President Obama has ordered surveillance flights over Syria to track ISIS, which has its capital, Raqqa, in Syria. Obama has not authorized airstrikes against ISIS in Syria, but they would inevitably benefit the Assad regime.

Iran hasn't been the only antagonist of the U.S. to come to the aid of America's ally, Iraq. Shortly after ISIS shocked the world by overrunning much of northern Iraq, Russia sent several warplanes and helicopters to Iraq, putting the U.S. and Russia on the same side in Iraq while having a political confrontation over Ukraine.

In addition, many Iraqi Shiites in recent years have gone to fight in Syria to defend the regime of President Bashar al-Assad, whose government U.S.-backed rebels have been trying to topple. Many of those Iraqis who opposed U.S. goals in Syria are now returning home to join Shiite militias to fight ISIS.
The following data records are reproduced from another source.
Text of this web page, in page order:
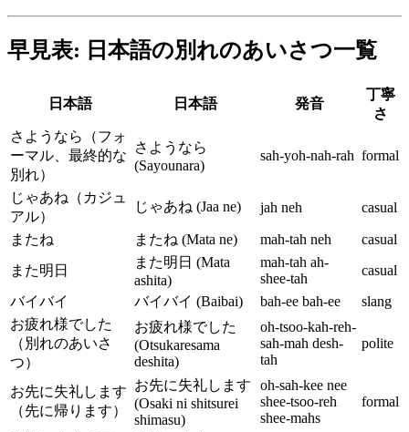
早見表: 日本語の別れのあいさつ一覧
日本語 日本語 発音
丁寧
さ
さようなら（フォ
ーマル、最終的な
別れ）
さようなら
(Sayounara)
sah-yoh-nah-rah formal
じゃあね（カジュ
アル）
じゃあね (Jaa ne) jah neh casual
またね またね (Mata ne) mah-tah neh
casual
また明日
また明日 (Mata
ashita)
mah-tah ah-
shee-tah
casual
バイバイ
バイバイ (Baibai) bah-ee bah-ee
slang
お疲れ様でした
（別れのあいさ
つ）
お疲れ様でした
(Otsukaresama
deshita)
oh-tsoo-kah-reh-
sah-mah desh-
tah
polite
お先に失礼します
（先に帰ります）
お先に失礼します
(Osaki ni shitsurei
shimasu)
oh-sah-kee nee
shee-tsoo-reh
shee-mahs
formal
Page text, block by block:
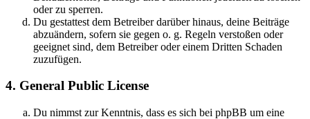
oder zu sperren.
Du gestattest dem Betreiber darüber hinaus, deine Beiträge
abzuändern, sofern sie gegen o. g. Regeln verstoßen oder
geeignet sind, dem Betreiber oder einem Dritten Schaden
zuzufügen.
4. General Public License
Du nimmst zur Kenntnis, dass es sich bei phpBB um eine
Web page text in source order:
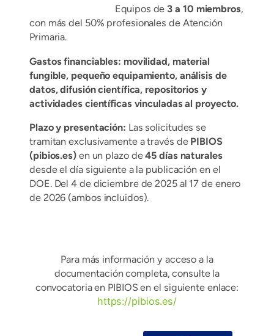
Equipos de 3 a 10 miembros,
con más del 50% profesionales de Atención
Primaria.
Gastos financiables: movilidad, material
fungible, pequeño equipamiento, análisis de
datos, difusión científica, repositorios y
actividades científicas vinculadas al proyecto.
Plazo y presentación: Las solicitudes se
tramitan exclusivamente a través de PIBIOS
(pibios.es)en un plazo de45 días naturales
desde el día siguiente a la publicación en el
DOE. Del 4 de diciembre de 2025 al 17 de enero
de 2026 (ambos incluidos).
Para más información y acceso a la
documentación completa, consulte la
convocatoria en PIBIOS en el siguiente enlace:
https://pibios.es/
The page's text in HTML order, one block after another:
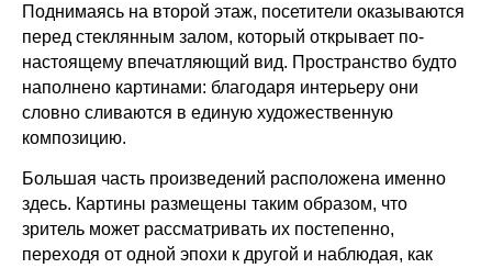
Поднимаясь на второй этаж, посетители оказываются
перед стеклянным залом, который открывает по-
настоящему впечатляющий вид. Пространство будто
наполнено картинами: благодаря интерьеру они
словно сливаются в единую художественную
композицию.
Большая часть произведений расположена именно
здесь. Картины размещены таким образом, что
зритель может рассматривать их постепенно,
переходя от одной эпохи к другой и наблюдая, как
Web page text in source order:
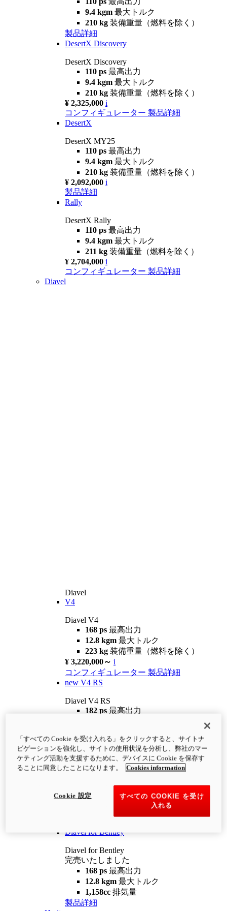
9.4 kgm 最大トルク
210 kg 装備重量（燃料を除く）
製品詳細
DesertX Discovery
DesertX Discovery
110 ps 最高出力
9.4 kgm 最大トルク
210 kg 装備重量（燃料を除く）
¥ 2,325,000 i
コンフィギュレーター 製品詳細
DesertX
DesertX MY25
110 ps 最高出力
9.4 kgm 最大トルク
210 kg 装備重量（燃料を除く）
¥ 2,092,000 i
製品詳細
Rally
DesertX Rally
110 ps 最高出力
9.4 kgm 最大トルク
211 kg 装備重量（燃料を除く）
¥ 2,704,000 i
コンフィギュレーター 製品詳細
Diavel
Diavel
V4
Diavel V4
168 ps 最高出力
12.8 kgm 最大トルク
223 kg 装備重量（燃料を除く）
¥ 3,220,000～ i
コンフィギュレーター 製品詳細
new V4 RS
Diavel V4 RS
182 ps 最高出力
¥4,400,000 i
コンフィギュレーター 製品詳細
newV4 RS 100
12.2 kgm
最大トルク
装備重量（燃料を除く）
Diavel for Bentley
Diavel for Bentley
完売いたしました
168 ps 最高出力
12.8 kgm 最大トルク
1,158cc 排気量
製品詳細
「すべての Cookie を受け入れる」をクリックすると、サイトナ
ビゲーションを強化し、サイトの使用状況を分析し、弊社のマー
ケティング活動を支援するために、デバイスに Cookie を保存す
ることに同意したことになります。
Cookies information
すべての COOKIE を受け
入れる
Cookie 設定

Within the Islamic world, Iran, America's enemy, and Saudi Arabia, a U.S. ally, have jockeyed for dominance, often through allied militias. Iran is a Shiite country while Saudi Arabia is run by a Sunni monarchy.

One of Iran's most powerful allies is the Lebanese militia Hezbollah, which has sent forces into Syria to support Assad. Saudi Arabia has been funneling money and weapons to Syrian rebels.

Now, Hezbollah is poised to battle ISIS in defense of Assad -- and all three are traditional enemies of the U.S.

Possibly more surprising is Saudi Arabia aligned with Iran in its fear that ISIS could destabilize the region and threaten the influence of both governments.